I was following the Bayesian Biostatistics book by Emmanuel Lesaffre and Andrew B. Lawson, and I stuck at a part under exchangeability topic.
I need help for interpretation of what the author said in here ;
Exchangeability is central in prediction. In Section 3.4, we looked for the distribution of a future observation $\tilde{y}$ assumed to be similar to the past data {y1 , . . . , yn }. We assumed conditional independence of $\tilde{y}$ and {y1 , . . . , yn }, but since we did not know the true value of θ , the unconditional distribution of { $\tilde{y}$, y1 , . . . , yn } is exchangeable but dependent. It is this kind of dependence that allowed us to learn from the past data. If we knew θ then past data would not help us in determining the distribution of $\tilde{y}$ because of the conditional independence.

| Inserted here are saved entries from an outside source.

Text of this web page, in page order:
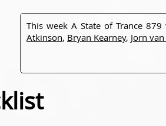
This week A State of Trance
Atkinson, Bryan Kearney, Jorn
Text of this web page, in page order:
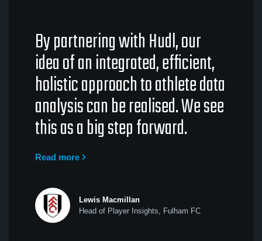
By partnering with Hudl, our
idea of an integrated, efficient,
holistic approach to athlete data
analysis can be realised. We see
this as a big step forward.
Read more
Lewis Macmillan
Head of Player Insights, Fulham FC
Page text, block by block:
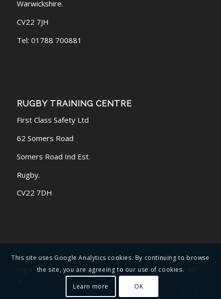
Warwickshire.
CV22 7JH
Tel: 01788 700881
RUGBY TRAINING CENTRE
First Class Safety Ltd
62 Somers Road
Somers Road Ind Est.
Rugby.
CV22 7DH
© 2016 - 2026 Warwickshire First Aid Training Ltd | All rights reserved |
Registered in England & Wales No 10127259 | Vat Reg No GB 241 4701
39
This site uses Google Analytics cookies. By continuing to browse
the site, you are agreeing to our use of cookies.
Learn more
OK
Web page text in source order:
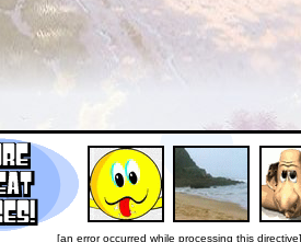
[an error occurred while processing this
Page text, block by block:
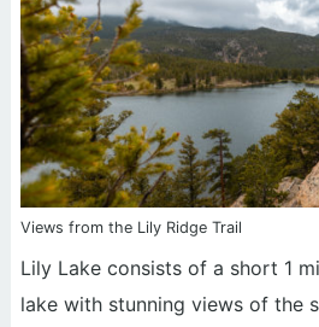
Views from the Lily Ridge Trail
Lily Lake consists of a short 1
lake with stunning views of the
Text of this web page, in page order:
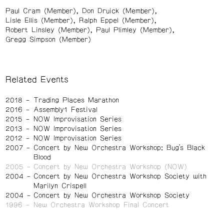
Paul Cram (Member)
Don Druick (Member)
Lisle Ellis (Member)
Ralph Eppel (Member)
Robert Linsley (Member)
Paul Plimley (Member)
Gregg Simpson (Member)
Related Events
2018
Trading Places Marathon
2016
Assembly1 Festival
2015
NOW Improvisation Series
2013
NOW Improvisation Series
2012
NOW Improvisation Series
2007
Concert by New Orchestra Workshop: Bug’s Black
Blood
2005
Concert by New Orchestra Workshop (NOW)
2004
Concert by New Orchestra Workshop Society with
Marilyn Crispell
2004
Concert by New Orchestra Workshop Society
1996
New Orchestra Workshop Final Concert
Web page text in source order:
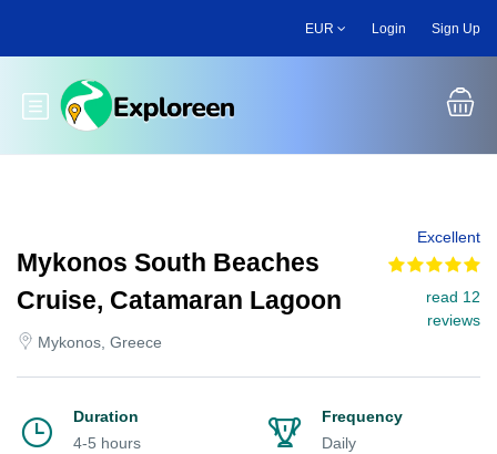
main
EUR Login Sign Up
Toggle main menu
Mykonos South Beaches
Cruise, Catamaran Lagoon
Mykonos, Greece
Excellent
read 12
reviews
Duration
4-5 hours
Frequency
Daily
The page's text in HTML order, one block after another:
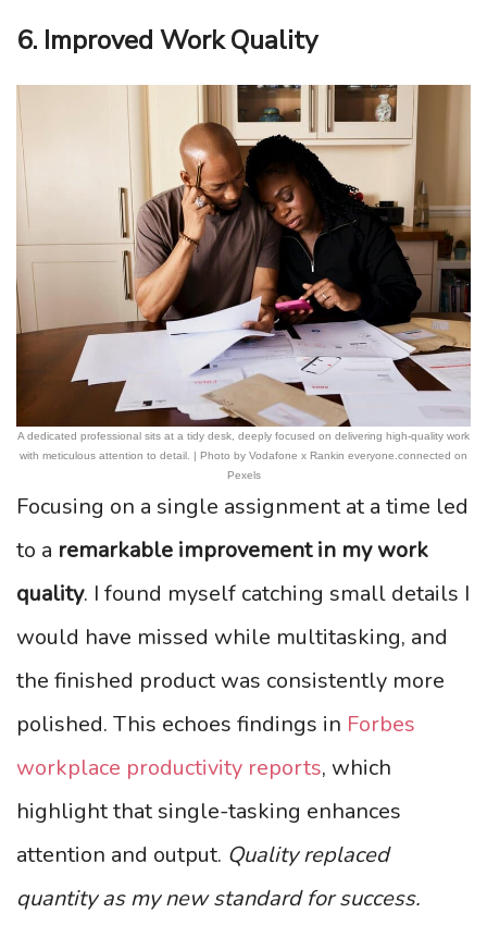
6. Improved Work Quality
A dedicated professional sits at a tidy desk, deeply focused on delivering high-quality work
with meticulous attention to detail. | Photo by Vodafone x Rankin everyone.connected on
Pexels
Focusing on a single assignment at a time led
to a remarkable improvement in my work
quality. I found myself catching small details I
would have missed while multitasking, and
the finished product was consistently more
polished. This echoes findings in Forbes
workplace productivity reports, which
highlight that single-tasking enhances
attention and output. Quality replaced
quantity as my new standard for success.
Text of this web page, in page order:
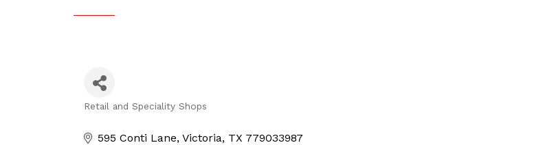
Retail and Speciality Shops
595 Conti Lane Victoria TX 779033987
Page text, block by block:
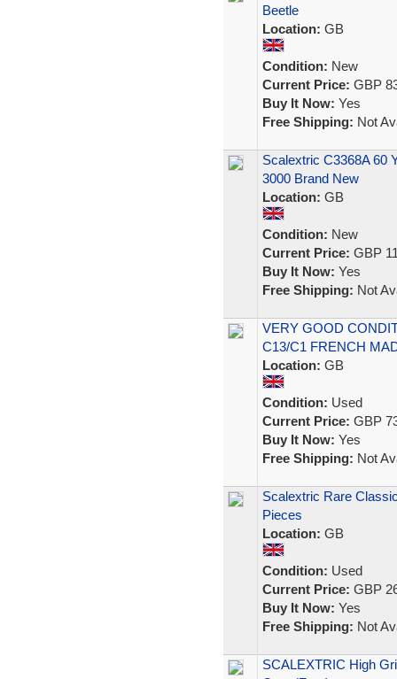
Beetle
Location: GB
Condition: New
Current Price: GBP
Buy It Now: Yes
Free Shipping: Not
Scalextric C3368A 60
3000 Brand New
Location: GB
Condition: New
Current Price: GBP
Buy It Now: Yes
Free Shipping: Not
VERY GOOD
C13/C1 FRENCH
Location: GB
Condition: Used
Current Price: GBP
Buy It Now: Yes
Free Shipping: Not
Scalextric Rare
Pieces
Location: GB
Condition: Used
Current Price: GBP
Buy It Now: Yes
Free Shipping: Not
SCALEXTRIC High
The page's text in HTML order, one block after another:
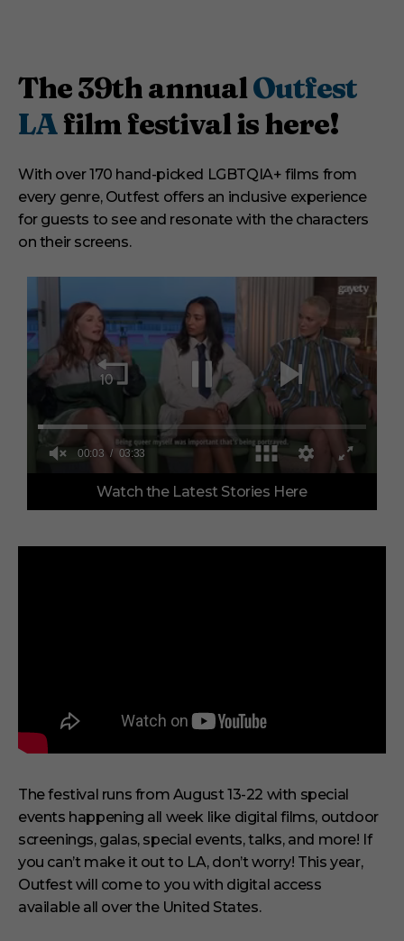
The 39th annualOutfest
LAfilm festival is here!
With over 170 hand-picked LGBTQIA+ films from
every genre, Outfest offers an inclusive experience
for guests to see and resonate with the characters
on their screens.
f
i
d
Watch the Latest Stories Here
The festival runs from August 13-22 with special
events happening all week like digital films, outdoor
screenings, galas, special events, talks, and more! If
you can’t make it out to LA, don’t worry! This year,
Outfest will come to you with digital access
available all over the United States.
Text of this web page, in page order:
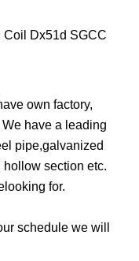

Even tough we dont know the true value of θ, in Bayesian context, we have a prior information of θ, even we have posterior probability of θ. So in this case, I couldn't be sure whether having a some information θ without knowing the true value of it, help previous values of y in determining the distrbution of $\tilde{y}$ or not. In other ways, is { $\tilde{y}$, y1 , . . . , yn } conditionally independent or dependent ?
they should be conditionally independent as the answer to the question above, otherwise we wouldnt have hierarchical independence as; $$ p(\tilde{y} | \theta, y)=p(\tilde{y} | \theta) $$